Jianli Wang*, Alison P. Lee*, Rimantas Kodzius, Sydney Brenner and B. Venkatesh.
Published in: Mol. Biol. Evol. (2009) 26: 487-490.
Human and other vertebrate genomes contain thousands of ultraconserved elements (UCEs) which are functional elements that are under evolutionary selection. The identification of UCEs is a powerful approach for discovering cis-regulatory elements in human and other vertebrate genomes. Although the origin and evolution of UCEs are not well understood, previous studies have suggested that a massive expansion of UCEs occurred during tetrapod evolution and the substitution rate in UCEs showed a significant decline in tetrapods compared to teleost fishes such as fugu and zebrafish (Stephen et al., Mol. Biol. Evol. 2008). Evidence for fewer UCEs in teleost fishes further supported the hypothesis that a large number of UCEs were de novo recruited in tetrapods and exapted to perform important functions. We have investigated UCEs in a cartilaginous fish, the elephant shark and show that nearly half the UCEs present in placental mammals existed in the common ancestor of jawed vertebrates (gnathostomes).

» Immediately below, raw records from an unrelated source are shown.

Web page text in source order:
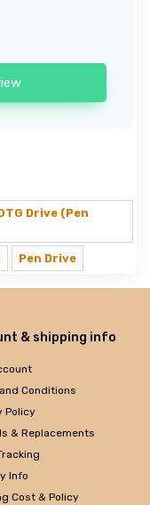
Drive (Pen
Pen Drive
& shipping info
Conditions
Policy
& Replacements
Info
Cost & Policy
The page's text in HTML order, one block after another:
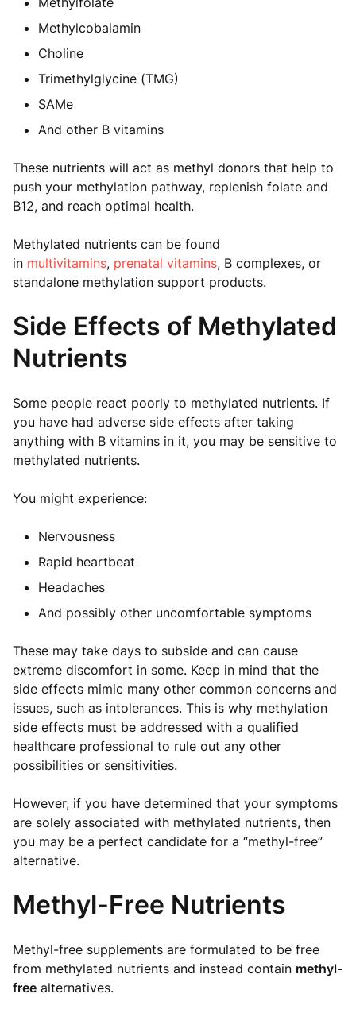
Methylcobalamin
Choline
Trimethylglycine (TMG)
SAMe
And other B vitamins
These nutrients will act as methyl donors that help to
push your methylation pathway, replenish folate and
B12, and reach optimal health.
Methylated nutrients can be found
in multivitamins, prenatal vitamins, B complexes, or
standalone methylation support products.
Side Effects of Methylated
Nutrients
Some people react poorly to methylated nutrients. If
you have had adverse side effects after taking
anything with B vitamins in it, you may be sensitive to
methylated nutrients.
You might experience:
Nervousness
Rapid heartbeat
Headaches
And possibly other uncomfortable symptoms
These may take days to subside and can cause
extreme discomfort in some. Keep in mind that the
side effects mimic many other common concerns and
issues, such as intolerances. This is why methylation
side effects must be addressed with a qualified
healthcare professional to rule out any other
possibilities or sensitivities.
However, if you have determined that your symptoms
are solely associated with methylated nutrients, then
you may be a perfect candidate for a “methyl-free”
alternative.
Methyl-Free Nutrients
Methyl-free supplements are formulated to be free
from methylated nutrients and instead contain methyl-
free alternatives.
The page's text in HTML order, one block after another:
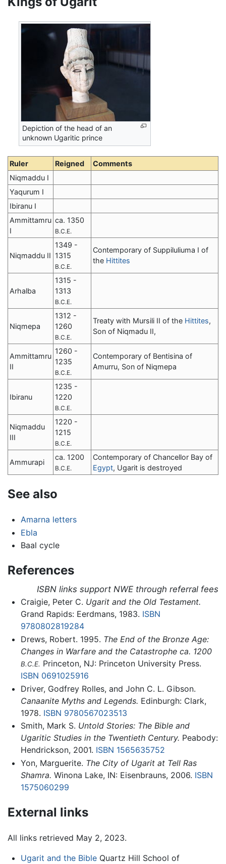
Depiction of the head of an
unknown Ugaritic prince
Ruler Reigned
Comments
Niqmaddu I
Yaqurum I
Ibiranu I
Ammittamru
I
ca. 1350
B.C.E.
Niqmaddu II
1349 -
1315
B.C.E.
Contemporary of Suppiluliuma I of
the Hittites
Arhalba
1315 -
1313
B.C.E.
Niqmepa
1312 -
1260
B.C.E.
Treaty with Mursili II of the Hittites,
Son of Niqmadu II,
Ammittamru
II
1260 -
1235
B.C.E.
Contemporary of Bentisina of
Amurru, Son of Niqmepa
Ibiranu
1235 -
1220
B.C.E.
Niqmaddu
III
1220 -
1215
B.C.E.
Ammurapi
ca. 1200
B.C.E.
Contemporary of Chancellor Bay of
Egypt, Ugarit is destroyed
See also
Amarna letters
Ebla
Baal cycle
References
ISBN links support NWE through referral fees
Craigie, Peter C. Ugarit and the Old Testament.
Grand Rapids: Eerdmans, 1983. ISBN
9780802819284
Drews, Robert. 1995. The End of the Bronze Age:
Changes in Warfare and the Catastrophe ca. 1200
B.C.E. Princeton, NJ: Princeton University Press.
ISBN 0691025916
Driver, Godfrey Rolles, and John C. L. Gibson.
Canaanite Myths and Legends. Edinburgh: Clark,
1978. ISBN 9780567023513
Smith, Mark S. Untold Stories: The Bible and
Ugaritic Studies in the Twentieth Century. Peabody:
Hendrickson, 2001. ISBN 1565635752
Yon, Marguerite. The City of Ugarit at Tell Ras
Shamra. Winona Lake, IN: Eisenbrauns, 2006. ISBN
1575060299
External links
All links retrieved May 2, 2023.
Ugarit and the BibleQuartz Hill School of

Interestingly, UCEs have experienced a higher substitution rate in teleost fishes than in elephant shark and as a result, approximately one-third of ancient UCEs have diverged beyond recognition in teleost fishes. Our study also shows that protein-coding sequences are evolving at a slower rate in elephant shark than in other vertebrates. This finding underscores the importance of elephant shark as a model genome for understanding the evolution of vertebrate genomes. The higher substitution rate of UCEs in teleost fishes may have implications for the vast diversity of teleost fishes.